What mass of nitrogen v oxide which could be obtained by heating 33.3 g of lead trioxonitrate(v)
Please solve it for me
No answer for this particular question
Lead(II) nitrate is an IUPAC name for Pb(NO3)2.
N2O5 is not a product of heating lead nitrate.
And can you please teach me how to solve it thanks
To find the mass of nitrogen dioxide (NO2) that could be obtained from heating lead(II) nitrate (Pb(NO3)2), we need to determine the stoichiometry of the reaction between the two compounds. The balanced equation for this reaction is:
2Pb(NO3)2 -> 2PbO + 4NO2 + O2
From the equation, we can see that for every 2 moles of lead(II) nitrate, 4 moles of nitrogen dioxide are produced.
1. Calculate the amount of lead(II) nitrate present in 33.3 g using its molar mass.
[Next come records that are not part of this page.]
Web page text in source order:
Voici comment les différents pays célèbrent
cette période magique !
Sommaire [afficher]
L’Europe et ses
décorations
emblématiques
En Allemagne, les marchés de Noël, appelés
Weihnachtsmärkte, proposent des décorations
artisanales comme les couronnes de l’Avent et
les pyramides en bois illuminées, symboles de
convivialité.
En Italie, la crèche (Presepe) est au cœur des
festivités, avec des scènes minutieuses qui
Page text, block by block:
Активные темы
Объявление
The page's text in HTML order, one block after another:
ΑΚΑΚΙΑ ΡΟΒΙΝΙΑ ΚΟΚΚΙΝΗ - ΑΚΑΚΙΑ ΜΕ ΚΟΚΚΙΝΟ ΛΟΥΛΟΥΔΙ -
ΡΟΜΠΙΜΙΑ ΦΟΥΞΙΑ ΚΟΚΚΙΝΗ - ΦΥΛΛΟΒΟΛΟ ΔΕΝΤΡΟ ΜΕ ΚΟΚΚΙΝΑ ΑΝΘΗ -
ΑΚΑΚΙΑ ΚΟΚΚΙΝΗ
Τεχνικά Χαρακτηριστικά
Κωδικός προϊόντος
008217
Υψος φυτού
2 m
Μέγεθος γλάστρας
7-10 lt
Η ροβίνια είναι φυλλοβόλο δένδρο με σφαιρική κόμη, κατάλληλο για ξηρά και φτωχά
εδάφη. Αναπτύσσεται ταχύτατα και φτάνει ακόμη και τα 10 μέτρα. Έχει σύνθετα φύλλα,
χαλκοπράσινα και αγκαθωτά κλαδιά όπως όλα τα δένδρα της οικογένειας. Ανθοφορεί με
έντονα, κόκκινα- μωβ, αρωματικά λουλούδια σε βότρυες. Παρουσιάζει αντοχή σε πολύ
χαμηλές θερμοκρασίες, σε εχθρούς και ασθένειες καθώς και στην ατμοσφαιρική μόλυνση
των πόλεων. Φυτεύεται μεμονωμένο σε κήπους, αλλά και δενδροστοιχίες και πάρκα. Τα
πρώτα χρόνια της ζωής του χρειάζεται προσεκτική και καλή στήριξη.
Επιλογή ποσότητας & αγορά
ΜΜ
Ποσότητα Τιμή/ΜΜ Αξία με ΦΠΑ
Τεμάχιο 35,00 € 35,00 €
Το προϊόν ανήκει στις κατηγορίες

Molar mass of Pb(NO3)2 = (207.2 g/mol) + [(14.0 g/mol) + (3 * 16.0 g/mol)] * 2 = 331.2 g/mol
Moles of Pb(NO3)2 = mass / molar mass = 33.3 g / 331.2 g/mol
2. Calculate the moles of nitrogen dioxide (NO2) produced using the stoichiometry of the balanced equation.
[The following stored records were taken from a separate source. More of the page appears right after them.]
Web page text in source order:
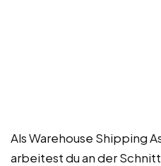
Als Warehouse Shipping
arbeitest du an der
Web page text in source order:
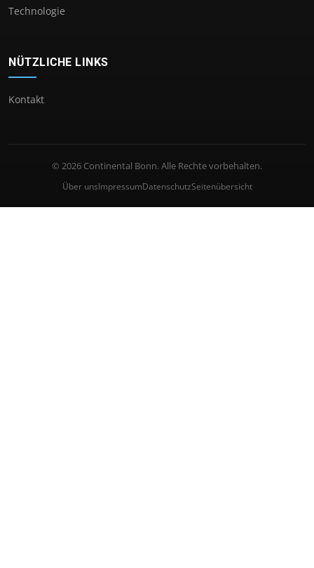
Technologie
NÜTZLICHE LINKS
Kontakt
© 2026 Continental Bonn. Alle Rechte vorbehalten.
Über unsImpressumDatenschutzSeitenübersicht
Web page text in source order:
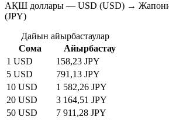
АҚШ доллары — USD (USD) →
(JPY)
Дайын айырбастаулар
Сома
Айырбастау
1 USD
158,23 JPY
5 USD
791,13 JPY
10 USD
1 582,26 JPY
20 USD
3 164,51 JPY
50 USD
7 911,28 JPY
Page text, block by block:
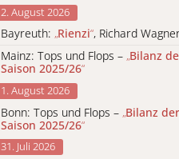
2. August 2026
Bayreuth: „Rienzi“, Richard
Mainz: Tops und Flops – „Bilanz
Saison 2025/26“
1. August 2026
Bonn: Tops und Flops – „Bilanz der
Saison 2025/26“
31. Juli 2026
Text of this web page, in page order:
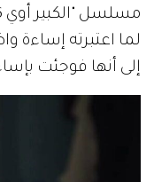
لما اعتبرته
إلى أنها فوجئت

Moles of NO2 = (moles of Pb(NO3)2) * (4 moles of NO2 / 2 moles of Pb(NO3)2)
3. Convert the moles of NO2 to grams using the molar mass of nitrogen dioxide.
Molar mass of NO2 = (14.0 g/mol) + (2 * 16.0 g/mol) = 46.0 g/mol
Mass of NO2 = moles of NO2 * molar mass of NO2
By following these steps, you can calculate the mass of nitrogen dioxide produced.